By the seventh century, the Church of the East happily allied with the Sassanids against the Orthodox Christians of Constantinople. At times, it looked uncannily like an imperial state church.
In the West, the papacy maintained its center at Rome long after the passing of the Empire that had originally stood at that place. In the East, the Church of the East occupied the Persian imperial city of Seleucia-Ctesiphon, and stayed there long after the Arab Muslims had supplanted the Persian empire. Only when the Muslim Caliphate moved to nearby Baghdad did the Church’s Patriarch follow the new rulers, and select a new residence. Meanwhile, Christian missions were enthusiastically spreading north and east into Central Asia, through what had been the provinces of the Sassanid empire. And thus was the Church of the East born.

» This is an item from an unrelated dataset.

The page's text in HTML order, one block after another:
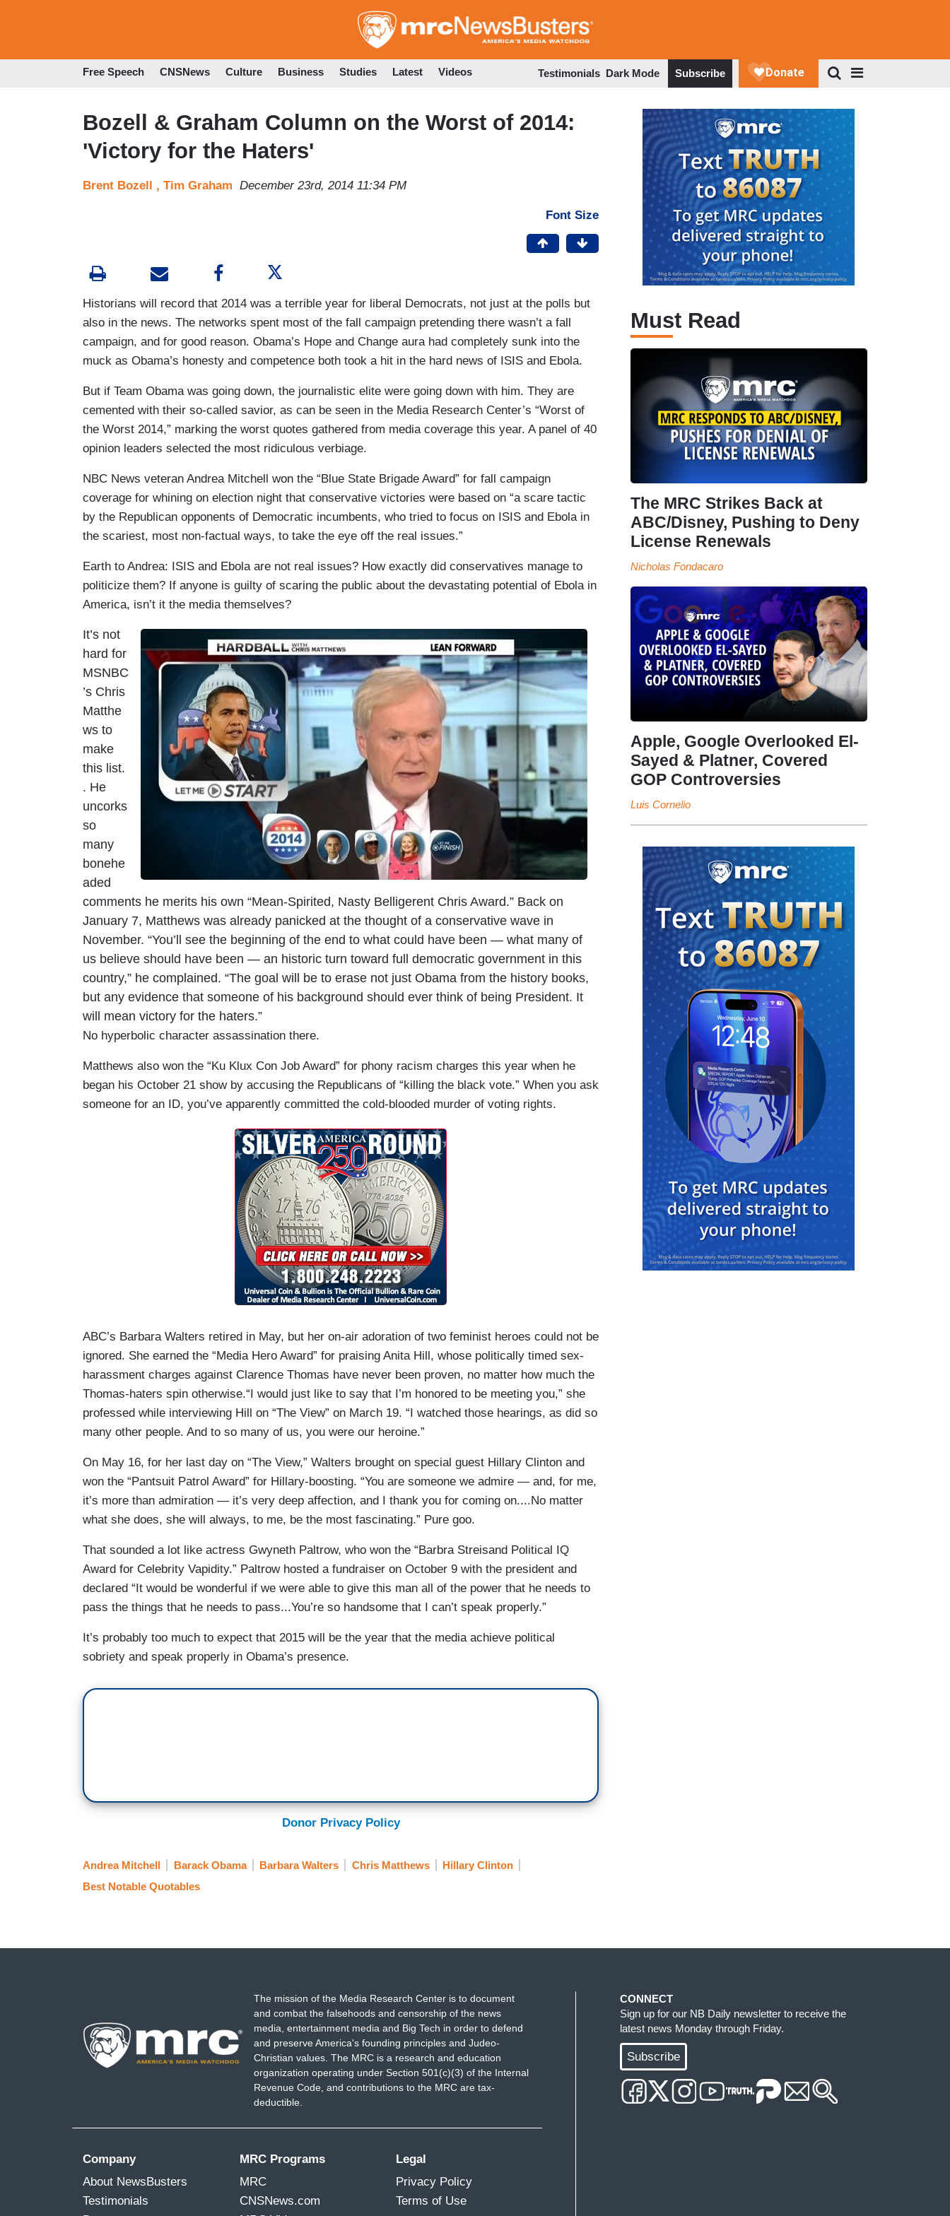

As I’ll suggest next time, if Sassanid Persia never became a Christian empire, the dynasty’s Christian connections were very powerful indeed. Empires are strange things… See what happens when you go and conquer and deport all those innocent people, and bring them back with you?
SOURCES
Michael R. Jackson Bonner, ed., The Last Empire of Iran (Gorgias Press 2020), especially pages 313-348.
Jes Peter Asmussen, “Christians in Iran,” in Ehsan Yarshater, ed., The Cambridge History of Iran Volume 3: The Seleucid, Parthian and Sasanid Periods, Part 2 (Cambridge University Press, 1983), 924-48.
R.N.Frye, “The Political History Of Iran Under The Sasanians,” in Ehsan Yarshater, ed., The Cambridge History of Iran Volume 3: The Seleucid, Parthian and Sasanid Periods, Part 1 (Cambridge University Press, 1983), 116-180.
Richard E. Payne, A State of Mixture: Christians, Zoroastrians, and Iranian Political Culture in Late Antiquity (University of California Press, 2015)
Parvaneh Pourshariati, Decline and Fall of the Sasanian Empire: The Sasanian-Parthian Confederacy and the Arab Conquest of Iran (I. B. Tauris, 2008).
Eberhard W. Sauer, ed., Sasanian Persia: Between Rome and the Steppes of Eurasia (Edinburgh University Press, 2017).